In the recent TES Scotland summer debate on A Curriculum for Excellence, both Alan McLean and Gill Robinson argued that what have become known as the "four capacities" ought to be debated. Alan said that everyone could think of other equally important capacities and that the four chosen are deceptively simple. He pointed out that if you ask 20 teachers what confidence means, you will get 20 answers.
If we are going to have a debate around the capacities, and Gill Robinson welcomed this, confidence is a good place to start. We are so concerned about confidence, positivity and optimism in Scotland that we have a Centre for Confidence and Well-being in Glasgow (worth a visit at www.
But don't go to it for simple hints and tips to develop confident individuals in your classroom. What you will find is a sophisticated debate about what confidence is, the value of self-confidence and how we can help others to become confident individuals rather than seeking to do it for them or to them. They agree that confidence is a deceptively simple concept, which we need to get to grips with and understand.
Let me give you a flavour of why a sophisticated debate around confidence is needed. Few people would deny that self-confidence is important in learning and in life; indeed many would argue it is a necessary requirement for all the other three capacities underpinning A Curriculum for Excellence.
The hallmark of successful individuals is that they love learning, they seek challenges, they value effort and they persist in the face of obstacles. You might think that students' confidence in their intelligence or capacity to learn would be the key to these qualities and that they would have nothing to fear from challenge and be inoculated from the ravages of failure if they had such confidence in themselves.
But the work of Carol Dweck, the American psychologist, tells us this is not the whole story, or even most of it. She has found that many of the most able pupils do not want their intelligence too stringently tested and their high confidence is all too quickly shaken when they are confronted with difficulty.
Forget research from across the pond. All of us can think of students (often boys) who are overconfident and tend to underprepare for examinations as a result. Their more anxious peers (often girls) fear they are going to fail, study assiduously and get higher grades. The moral is that success in school and in life requires enough optimism in our own natural ability to sustain hope and enough realism and self-doubt to motivate us to make an effort and develop our learning techniques. This is what has been called "defensive pessimism".
So where does this leave us with confident individuals? Alan was right: it's not that simple. But let us not despair or lose our confidence in confidence or our confidence in our own ability to understand it. The physicist Neils Bohr declared that there are trivial truths and great truths. He pointed out that the opposite of a trivial truth is plainly false, but that the opposite of a great truth is also true. So confidence passes what we might call the Bohr test.
You just might be thinking this is all very interesting, but I'm well aware that when you read this you will probably be fresh back at school steeling yourselves to getting your new charges to behave and to be motivated to learn what you have got to teach them. Never mind how you are going to transform them into individuals with just the right level on the Richter scale of confidence.

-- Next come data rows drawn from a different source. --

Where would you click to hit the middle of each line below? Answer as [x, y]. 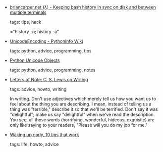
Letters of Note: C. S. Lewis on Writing [49, 79]
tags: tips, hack [25, 22]
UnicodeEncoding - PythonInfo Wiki [46, 41]
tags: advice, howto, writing [38, 89]
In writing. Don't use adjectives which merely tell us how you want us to [83, 99]
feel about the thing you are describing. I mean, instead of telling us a [81, 104]
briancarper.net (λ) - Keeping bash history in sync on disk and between [83, 7]
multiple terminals [28, 12]
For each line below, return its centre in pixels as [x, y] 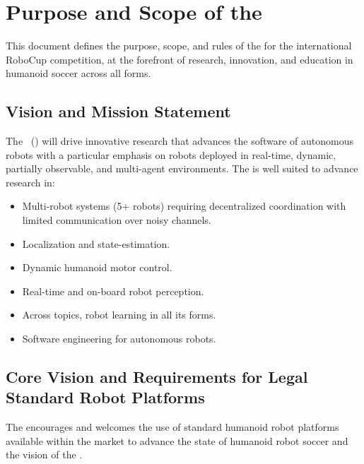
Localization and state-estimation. [96, 243]
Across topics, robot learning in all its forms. [119, 315]
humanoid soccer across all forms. [78, 73]
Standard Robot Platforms [105, 397]
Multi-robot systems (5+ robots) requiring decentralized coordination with [184, 206]
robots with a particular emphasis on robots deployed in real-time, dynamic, [171, 154]
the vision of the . [44, 454]
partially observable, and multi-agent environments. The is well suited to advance [182, 168]

Even so, I am not going to resort to giving you some handy hints and tips for building children's confidence. What I will do is share two fundamental truths about human beings that you already know well and which pass the Bohr test. The first is that, at the centre of our worlds, and more important to us than anything else, are we ourselves. The notion of the self is critically important to each and every one of us. We all have a sense of who we are, how we come to be the way we are and why we do what we do.
The second and opposite fundamental truth is that human beings are essentially social animals. The single biggest influence on happiness is our relationships with other people and the impact we believe we can make on the world around us. We have a deep-seated need to belong - to be accepted for who we are, to be valued and respected, to love and be loved by others.
Bear these fundamental truths in mind, be aware that they apply to your students and yourselves and you will have success in helping young people to be confident individuals this year. Have a good one.
Ian Smith is founder of Learning Unlimited.